BMVA 
The British Machine Vision Association and Society for Pattern Recognition 

BibTeX entry

@PHDTHESIS{200410David_Cristinacce,
  AUTHOR={David Cristinacce},
  TITLE={Automatic Detection of Facial Features in Grey Scale Images},
  SCHOOL={University of Manchester},
  MONTH=Oct,
  YEAR=2004,
  URL={http://www.bmva.org/theses/2004/2004-cristinacce.pdf},
}

Abstract

Accurate localisation of faces and facial features within grey scale images is a challenging task due to the high variability, in both shape and texture, of the appearance of the human face. This thesis investigates methods of combining shape modelling techniques and texture based pattern recognition to reliably and accurately detect facial features, such as the eye pupils, nostrils and mouth corners. Individual feature detectors designed to find specific facial features, e.g. the right mouth corner, are found to be unreliable.
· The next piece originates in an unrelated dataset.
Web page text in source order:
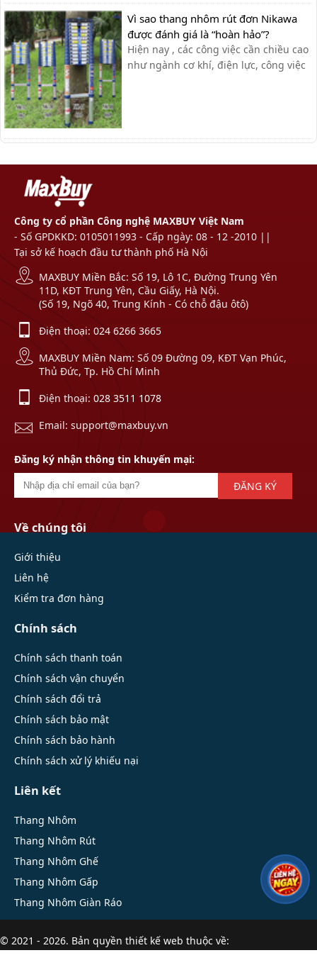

The lack of distinctive local image structure around many facial features results in many false matches. Local variation in appearance due to expression, blinking or occlusion may mean the true feature is not detected at all. These problems are addressed in two ways. Firstly, a coarse-to-fine approach is adopted to find the whole face and restrict the search region for individual features. Secondly, shape information is used to select the most likely looking group of candidate features that form a plausible face shape. Three methods of combining shape and feature detection are presented. All three methods are found to give superior performance, compared to merely selecting the best match by each feature detector. The best performing shape constrained feature detection method is compared with the well known Active Appearance Model (AAM) approach. Shape constrained feature detection is found to outperform the basic AAM algorithm. However, a recent variation of the AAM which is tuned to edge and corner features is found to give similar results to shape constrained feature detection. The most accurate feature detection performance is achieved using a hybrid approach. This uses shape constrained feature detection to predict initial feature points. These feature points are then refined using edge/corner AAM search. This method is found to be comparable with the accuracy of human annotation.